Exercise —
Span requested from the data below: the line with "Give the box" through the line with "Montana or Wyoming", both included. Give only these lines again, exactly, and leave every picture out.

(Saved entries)

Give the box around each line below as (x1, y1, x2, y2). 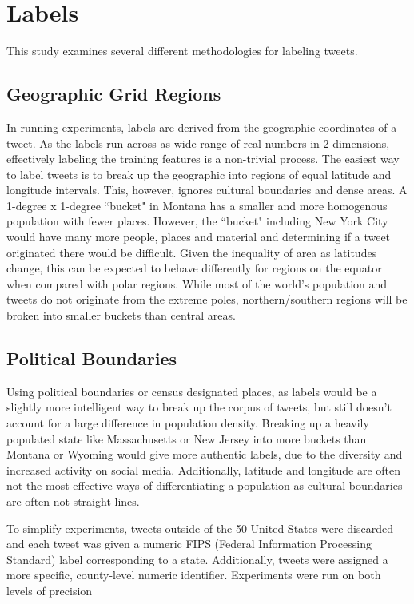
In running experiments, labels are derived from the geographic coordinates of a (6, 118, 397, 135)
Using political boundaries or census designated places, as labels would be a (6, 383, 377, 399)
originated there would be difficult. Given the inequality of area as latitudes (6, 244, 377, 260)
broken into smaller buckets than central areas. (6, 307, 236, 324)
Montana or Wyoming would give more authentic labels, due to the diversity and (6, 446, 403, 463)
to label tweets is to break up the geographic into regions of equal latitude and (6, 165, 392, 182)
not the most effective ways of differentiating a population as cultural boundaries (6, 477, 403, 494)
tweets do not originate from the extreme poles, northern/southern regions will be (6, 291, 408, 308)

...

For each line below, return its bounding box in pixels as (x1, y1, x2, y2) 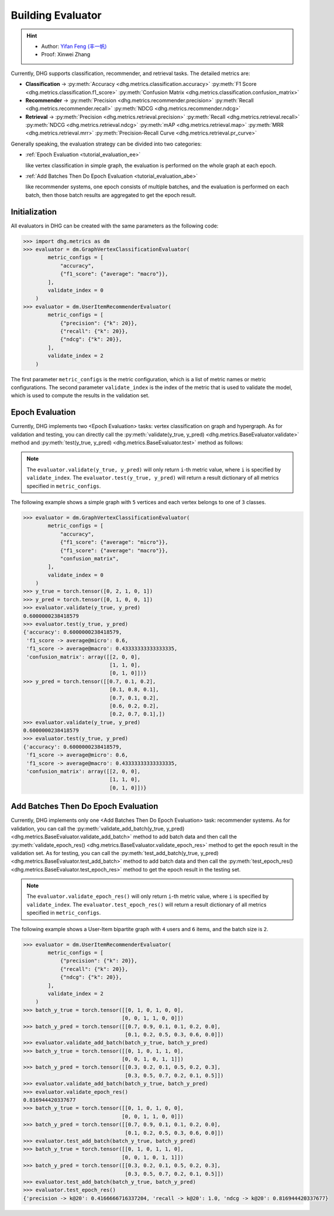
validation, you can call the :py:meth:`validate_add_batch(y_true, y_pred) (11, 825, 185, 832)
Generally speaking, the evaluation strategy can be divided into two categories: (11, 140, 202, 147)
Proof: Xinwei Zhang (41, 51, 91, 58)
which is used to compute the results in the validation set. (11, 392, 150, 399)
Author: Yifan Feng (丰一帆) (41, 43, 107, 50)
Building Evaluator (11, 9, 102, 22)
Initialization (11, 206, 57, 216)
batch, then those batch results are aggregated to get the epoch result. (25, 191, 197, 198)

Task result —
Give the box around each line below as (x1, y1, x2, y2). 
In running experiments, labels are derived from the geographic coordinates of a (6, 118, 397, 135)
Using political boundaries or census designated places, as labels would be a (6, 383, 377, 399)
originated there would be difficult. Given the inequality of area as latitudes (6, 244, 377, 260)
broken into smaller buckets than central areas. (6, 307, 236, 324)
Montana or Wyoming would give more authentic labels, due to the diversity and (6, 446, 403, 463)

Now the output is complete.